The British may have gone too far with their one sacred principle, but they chose well. Various testimonials abound at how the accretion of tradition and custom built a very strong sense of unity and identity within each fighting line. The Romans (another effective army!) did something similar for much of its history, grouping soldiers as much as they could by village. You fought next to those you lived with. Almost every officer hated getting pulled from regimental ranks into a staff job. Parting with the regiment meant parting with family.
Armies get their modus operandi, hence their effectiveness, from the societies that create them. When a natural meshing occurs between army and society, the armies will have much more power because they will have more confidence, consciously or not. Military action has a greater chance of meshing with society at large, which again adds to the effectiveness of military action.
The British did this brilliantly, whether they realized it or not. The 19th century in England saw a curious blend of aristocracy and democracy. The power of the monarch and the House of Lords all underwent a steady transformation towards more democracy, but a strong aristocratic flavor remained.** Even the “defensive” dress (as brilliantly put by Lord Clark in his Civilization series) of the middle and upper-middle class showed an aristocratic motive to distinguish themselves from the masses. Chesterton’s early 20th century work The Club of Queer Trades delightfully pays homage to the British mania for clubs at the turn of the 20th century.
The British saw to it that each regiment was its own club, its own mini-aristocracy with its own traditions, dress, and way of life. Anyone in a regiment would immediately become part of a mini-society that would give them a holistic identity apart from the rest of society. As even our modern political scene teaches us, people will fight hard to maintain their sense of identity.
All of this should make us ponder our current situation. I remember reading an article some time ago that mentioned that over the last 10 years the military has seen a huge spike in those hoping to become snipers. Maybe this is the result of video games, but maybe not. Military movies for decades focused on the heroism of the average Joe.
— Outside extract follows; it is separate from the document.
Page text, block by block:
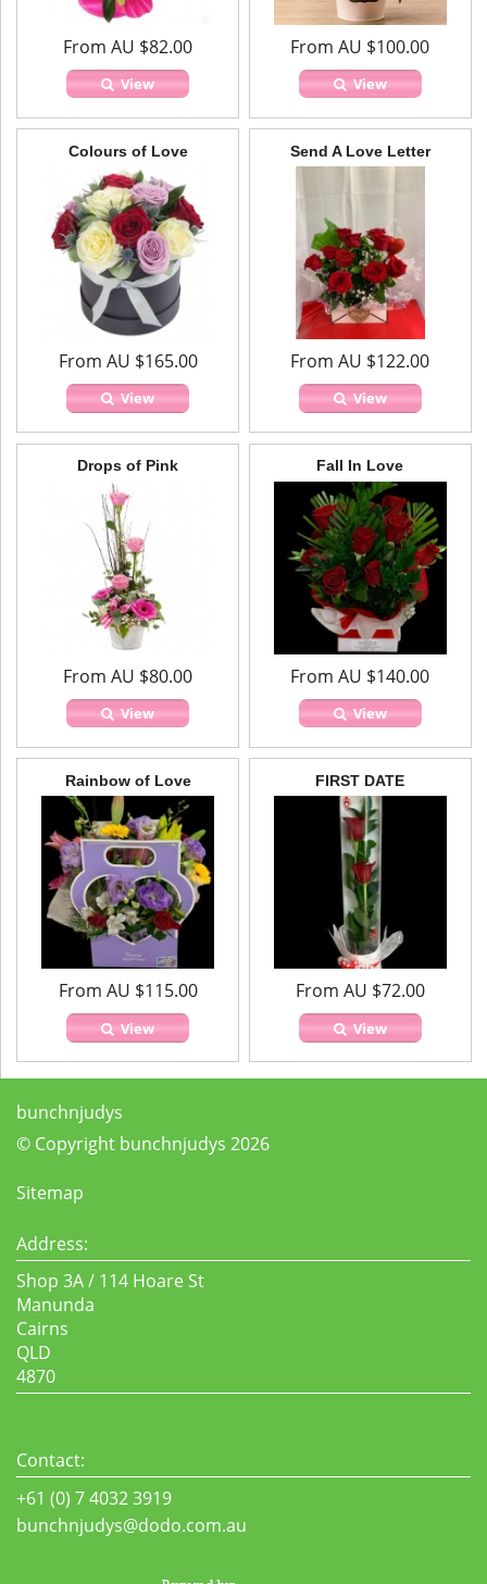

Now our movies and many of our military operations focus on our special forces, a kind of aristocracy within the military at-large. And yet, our country may be moving in a more populist direction. If so, this would put some tension between our military and our society which in theory could damage its effectiveness.
Or, possibly what we think is populism is in fact an extension of a kind of hyper identity awareness. We do see a rise in the role of personal identity with issues surrounding sexuality and gender, and perhaps race as well. If this is correct, then our military and society may be moving in a more feudal/aristocratic direction, not in the sense of having a defined upper class by birth, but by the segmenting of “Society” into multiple different smaller societies and interest groups.
Or perhaps its instead some weird combination of things, as may often be the case with American history.
*For now we will leave aside the moral aspects of their military adventures.
**Barbara Tuchman discusses this aspect of English life at this time vividly in The Proud Tower.